The Complete History of America (Abridged):Review


There is a high degree of talent involved any time that a three-man cast can maintain a captive audience for the entirety of an hour and a half. Starring Villanova students Tom Boland, Patrick McNulty and Eliot Williams, and directed by Noah Thacker and Janey Van de Weghe, The Complete History of America (Abridged) presents a cynical reenactment of some of America’s most significant historical events as well as comically exaggerated impersonations of many renowned historical figures. Boland, McNulty, and Williams sport black pants, white button-downs, red and blue ties and tie clips for the entirety of the performance, but their attire does not hinder them from thoroughly mocking the United States.

The play traces the history of the U.S. from the time of its discovery by Christopher Columbus to the contemporary presidency of Barack Obama and sarcastically outlines some of the more outrageous events in between.
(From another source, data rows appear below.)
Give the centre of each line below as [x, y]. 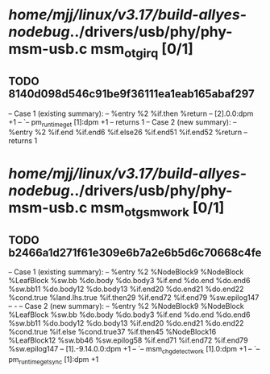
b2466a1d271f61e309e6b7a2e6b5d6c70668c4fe [135, 252]
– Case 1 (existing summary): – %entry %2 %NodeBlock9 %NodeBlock [126, 272]
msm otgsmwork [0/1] [158, 209]
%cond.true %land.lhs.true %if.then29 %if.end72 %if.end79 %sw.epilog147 [134, 297]
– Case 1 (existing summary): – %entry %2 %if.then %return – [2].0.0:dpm [131, 113]
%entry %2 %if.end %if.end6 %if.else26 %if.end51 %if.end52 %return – [128, 132]
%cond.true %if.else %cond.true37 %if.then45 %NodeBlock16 [112, 331]
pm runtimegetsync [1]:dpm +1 [54, 360]
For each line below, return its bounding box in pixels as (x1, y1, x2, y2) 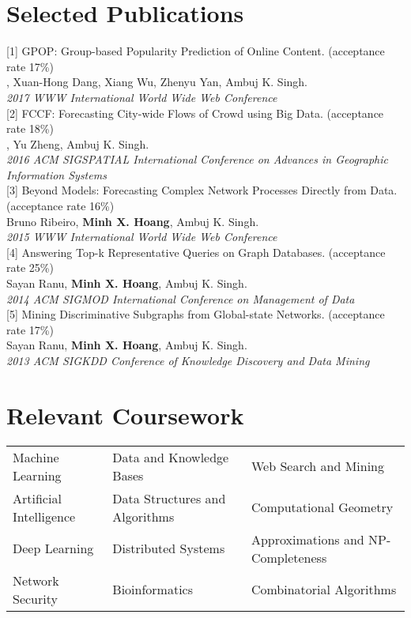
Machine (13, 447, 59, 466)
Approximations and (251, 529, 364, 548)
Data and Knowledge (112, 447, 229, 466)
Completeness (251, 548, 327, 567)
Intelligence (13, 507, 76, 526)
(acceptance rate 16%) (6, 198, 115, 214)
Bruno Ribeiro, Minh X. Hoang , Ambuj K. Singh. (6, 213, 259, 229)
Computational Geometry (251, 498, 394, 517)
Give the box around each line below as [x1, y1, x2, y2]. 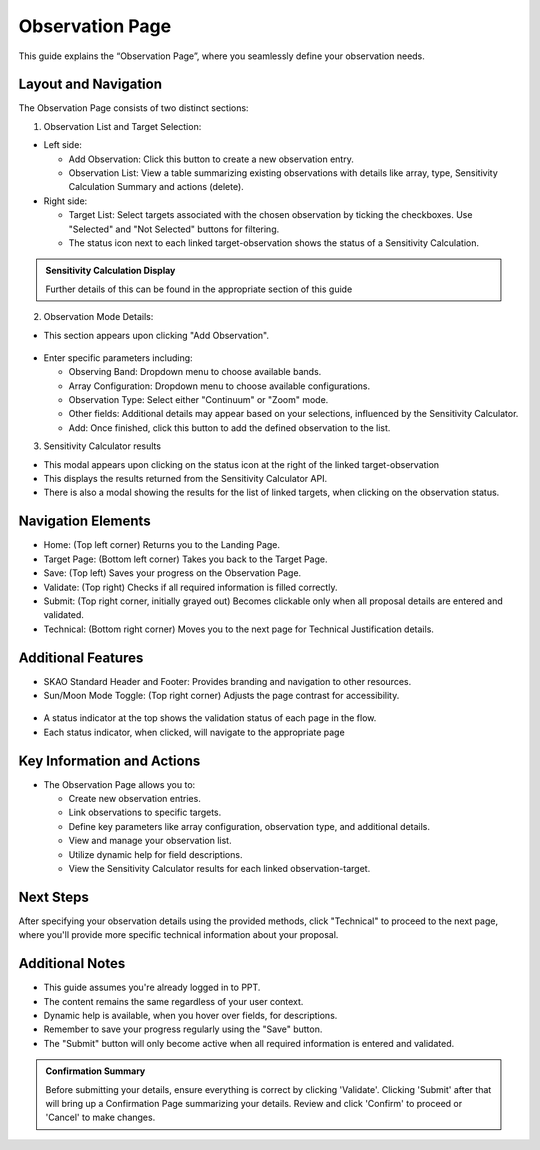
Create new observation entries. [68, 793, 202, 805]
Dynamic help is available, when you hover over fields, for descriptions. [43, 1010, 338, 1021]
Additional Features [18, 649, 144, 666]
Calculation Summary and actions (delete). [68, 181, 244, 193]
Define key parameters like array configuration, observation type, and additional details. [68, 820, 430, 832]
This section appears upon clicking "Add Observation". [43, 329, 270, 341]
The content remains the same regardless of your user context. [43, 995, 304, 1007]
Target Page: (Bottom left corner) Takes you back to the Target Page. [43, 553, 329, 565]

Highlights of the show include the cast spraying the audience with water-guns during a reenactment of the First World War, a scene from the Second World War during which the all-male cast wears women’s bras as substitutes for gun-holsters, and a break-dance by President Obama (Patrick McNulty) to the tune of Lionel Richie’s Brick House.In addition to this play being McNulty’s first with the Villanova Student Theatre, it is also his first ever experience as an actor. Most people probably would have difficulty believing that to be the case upon viewing this performance, as McNulty acts with the confidence of a veteran entertainer. McNulty’s vocal impersonation of President Barack Obama, for example, is comparable to something that one might see on Saturday Night Live or Key & Peele.
Other favorite moments of the play include Eliot Williams acting as a game show host and rewarding correct answers from the audience with Pokémon cards and Tom Boland along with the rest of the cast using a giant sketchpad to rearrange the letters in George Washington’s name to make the phrase, “‘gaggin’ on wet horse.” It is clear that the cast worked very hard together to make this play as enjoyable as it is and their comfort with one another is visible on stage. All of the jokes are delivered well, and no member of the cast lacks in comedic timing.

Directors Janey Van de Weghe and Noah Thacker do an admirable job with their creative interpretation of the script. The cast delivers the majority of their lines well showing their skills as actors, but it is important to remember that the deliverance of the lines is a product of the directors’ vision for each particular scene. In this regard, the directors succeed in presenting the acts in the best possible way. The Complete History of America (Abridged) was definitely worth seeing to laugh, learn and relish in some of the not-so-illustrious parts of American history.